Por isso, o Governo moçambicano, académicos e especialistas em educação defendem a introdução das línguas nacionais no ensino oficial.
"Precisamos, urgentemente, de nos libertarmos [da língua portuguesa]. Não estou aqui a advogar que troquemos de 'chip', estou a advogar que adquiramos outro 'chip' para sermos mais fortes e mais capazes do que os que só têm um 'chip', afirma o académico e investigador Armindo Ngunga.
Línguas nacionais são receita de sucesso em Moçambique
Contra o insucesso
As línguas nacionais e o português estão a ser lecionados desde 1993 nas zonas rurais das províncias de Gaza, no sul, e Tete, no centro. E os resultados estão a ser positivos.
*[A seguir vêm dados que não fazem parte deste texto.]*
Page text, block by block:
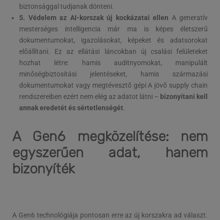
biztonsággal tudjanak dönteni.
5. Védelem az AI-korszak új kockázatai ellen A generatív
mesterséges intelligencia már ma is képes életszerű
dokumentumokat, igazolásokat, képeket és adatsorokat
előállítani. Ez az ellátási láncokban új csalási felületeket
hozhat létre: hamis auditnyomokat, manipulált
minőségbiztosítási jelentéseket, hamis származási
dokumentumokat vagy megtévesztő gépi A jövő supply chain
rendszereiben ezért nem elég az adatot látni – bizonyítani kell
annak eredetét és sértetlenségét.
A Gen6 megközelítése: nem
egyszerűen adat, hanem
bizonyíték
A Gen6 technológiája pontosan erre az új korszakra ad választ.
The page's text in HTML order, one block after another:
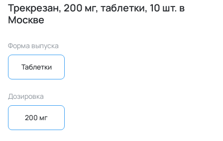
Трекрезан, 200 мг, таблетки, 10 шт. в
Москве
Форма выпуска
Таблетки
Дозировка
200 мг
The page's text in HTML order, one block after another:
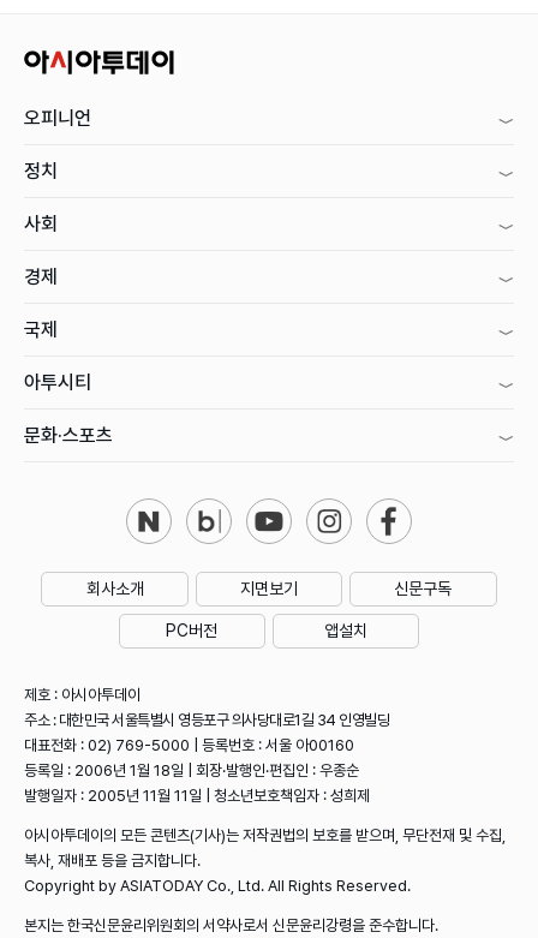
오피니언
정치
사회
경제
국제
아투시티
문화·스포츠
회사소개 지면보기 신문구독
PC버전 앱설치
제호 : 아시아투데이
주소 : 대한민국 서울특별시 영등포구 의사당대로1길 34 인영빌딩
대표전화 : 02) 769-5000 | 등록번호 : 서울 아00160
등록일 : 2006년 1월 18일 | 회장·발행인·편집인 : 우종순
발행일자 : 2005년 11월 11일 | 청소년보호책임자 : 성희제
아시아투데이의 모든 콘텐츠(기사)는 저작권법의 보호를 받으며, 무단전재 및 수집,
복사, 재배포 등을 금지합니다.
Copyright by ASIATODAY Co., Ltd. All Rights Reserved.
본지는 한국신문윤리위원회의 서약사로서 신문윤리강령을 준수합니다.
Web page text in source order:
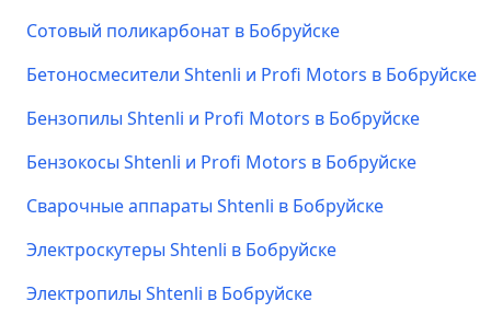
Сотовый поликарбонат в Бобруйске
Бетоносмесители Shtenli и Profi Motors в Бобруйске
Бензопилы Shtenli и Profi Motors в Бобруйске
Бензокосы Shtenli и Profi Motors в Бобруйске
Сварочные аппараты Shtenli в Бобруйске
Электроскутеры Shtenli в Бобруйске
Электропилы Shtenli в Бобруйске
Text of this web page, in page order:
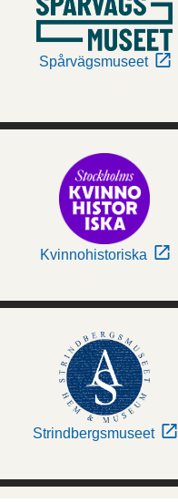
Spårvägsmuseet
Kvinnohistoriska
Strindbergsmuseet
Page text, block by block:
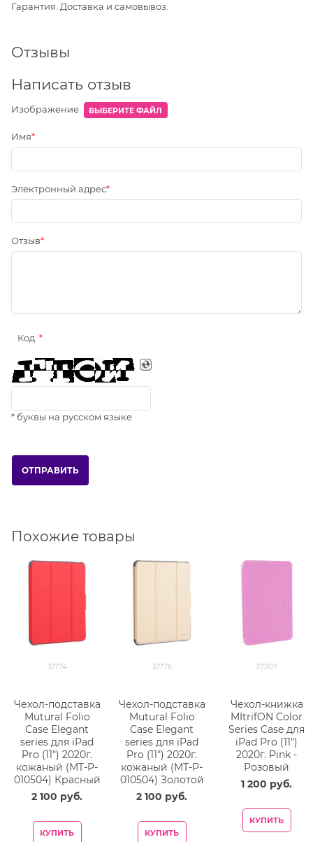
Гарантия. Доставка и самовывоз.
Отзывы
Написать отзыв
Изображение ВЫБЕРИТЕ ФАЙЛ
Имя
Электронный адрес
Отзыв
Код
* буквы на русском языке
Похожие товары
31774
Чехол-подставка
Mutural Folio
Case Elegant
series для iPad
Pro (11") 2020г.
кожаный (MT-P-
010504) Красный
2 100 руб.
КУПИТЬ
31776
Чехол-подставка
Mutural Folio
Case Elegant
series для iPad
Pro (11") 2020г.
кожаный (MT-P-
010504) Золотой
2 100 руб.
КУПИТЬ
37207
Чехол-книжка
MItrifON Color
Series Case для
iPad Pro (11")
2020г. Pink -
Розовый
1 200 руб.
КУПИТЬ
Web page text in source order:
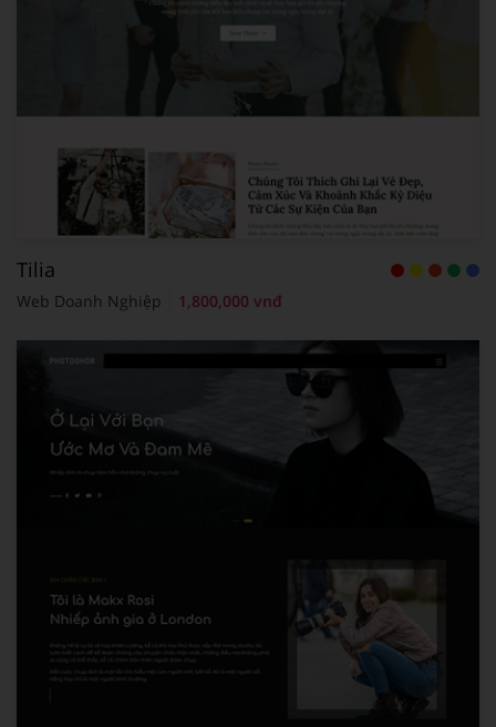
Tilia
Web Doanh Nghiệp 1,800,000 vnđ
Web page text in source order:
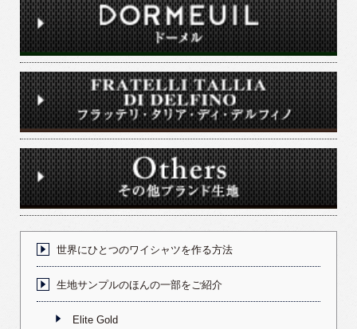
世界にひとつのワイシャツを作る方法
生地サンプルのほんの一部をご紹介
Elite Gold
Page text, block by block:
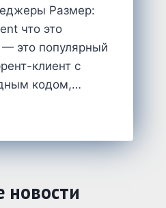
Размер:
что это
это популярный
клиент с
кодом,…
новости
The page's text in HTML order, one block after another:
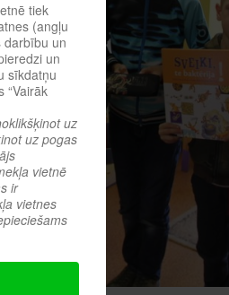
tiek
(angļu
darbību un
un
sīkdatņu
“Vairāk
uz
uz pogas
vietnē
ir
vietnes
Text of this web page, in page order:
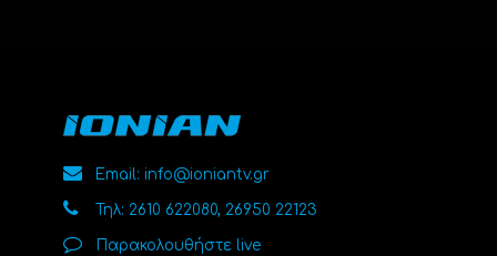
Email: info@ioniantv.gr
Τηλ: 2610 622080, 26950 22123
Παρακολουθήστε live
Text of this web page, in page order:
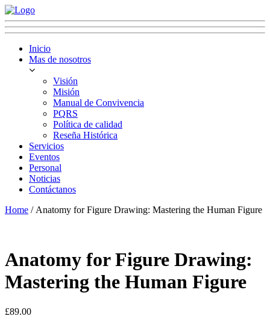
Inicio
Mas de nosotros
Visión
Misión
Manual de Convivencia
PQRS
Política de calidad
Reseña Histórica
Servicios
Eventos
Personal
Noticias
Contáctanos
Home / Anatomy for Figure Drawing: Mastering the Human Figure
Anatomy for Figure Drawing:
Mastering the Human Figure
£89.00
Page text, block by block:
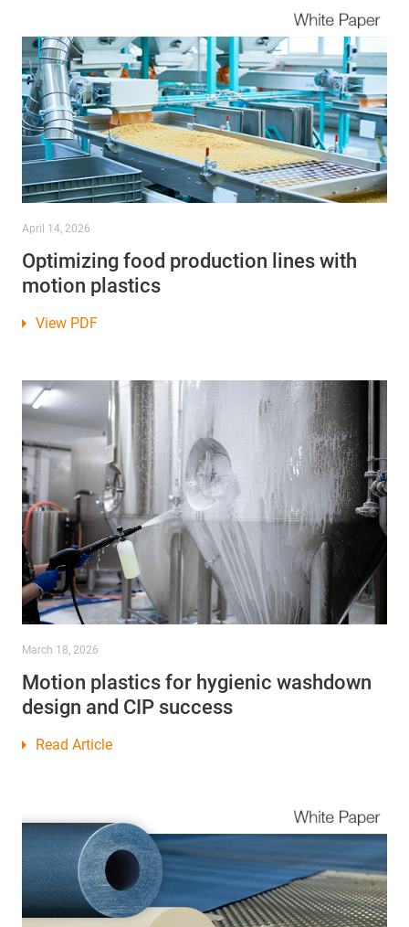
April 14, 2026
Optimizing food production lines with
motion plastics
View PDF
March 18, 2026
Motion plastics for hygienic washdown
design and CIP success
Read Article
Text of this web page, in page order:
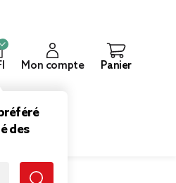
des
Mon compte Panier
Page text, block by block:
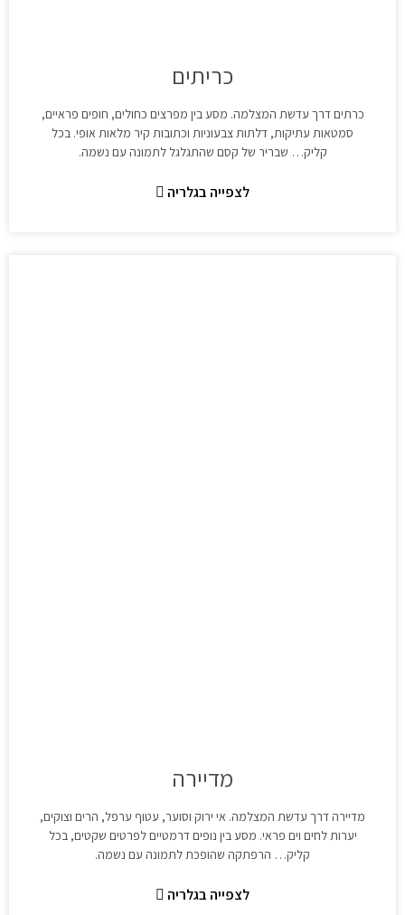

A ideia agora é duplicar o número de alunos neste processo, porque segundo a ministra da Educação e Desenvolvimento Humano, Conceita Sortane, "não deve ser difícil" concluir "que o insucesso escolar para 89,2% de moçambicanos que entram na primeira classe já está pré-determinado" se se continuar a "excluir a sua língua materna na sala de aula."
O Governo quer que as 23 línguas nacionais, juntamente com o português e a língua gestual, sejam utilizadas para melhorar a qualidade do ensino no país.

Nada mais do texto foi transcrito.